What the task requires
Once the pictures are set aside, repeat all of the data below exactly.

Supplied entries
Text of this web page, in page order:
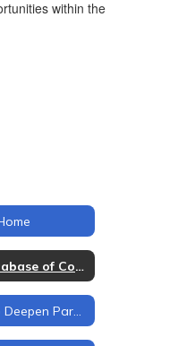
within the
Creating a Database of Community Partners
District Looks to Deepen Parent Engagement
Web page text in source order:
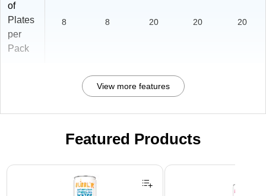
of
Plates
per
Pack
8 8 20 20 20
View more features
Featured Products
Page 1 of 3
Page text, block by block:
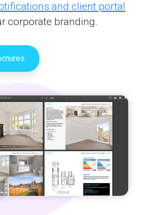
and client portal
corporate branding.
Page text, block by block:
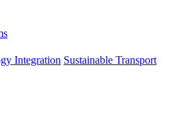
Integration Sustainable Transport
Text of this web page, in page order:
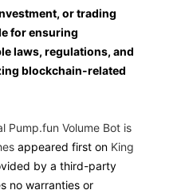
or trading
for ensuring
laws, regulations, and
blockchain-related
Pump.fun Volume Bot is
appeared first on King
by a third-party
no warranties or
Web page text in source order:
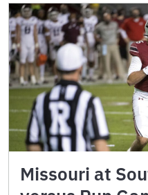
Missouri at
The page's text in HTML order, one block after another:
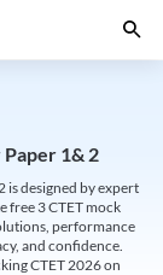
1& 2
is designed by expert
free 3 CTET mock
performance
and confidence.
CTET 2026 on
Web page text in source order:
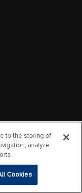
to the storing of
analyze
Cookies

Task result
Text of this web page, in page order:
within the
Creating a Database of Community Partners
District Looks to Deepen Parent Engagement
Web page text in source order:
of
Plates
per
Pack
8 8 20 20 20
View more features
Featured Products
Page 1 of 3
Page text, block by block:
and client portal
corporate branding.
Page text, block by block:
Integration Sustainable Transport
Text of this web page, in page order:
or trading
for ensuring
laws, regulations, and
blockchain-related
Pump.fun Volume Bot is
appeared first on King
by a third-party
no warranties or
Web page text in source order:
Missouri at
The page's text in HTML order, one block after another:
1& 2
is designed by expert
free 3 CTET mock
performance
and confidence.
CTET 2026 on
Web page text in source order:
to the storing of
analyze
Cookies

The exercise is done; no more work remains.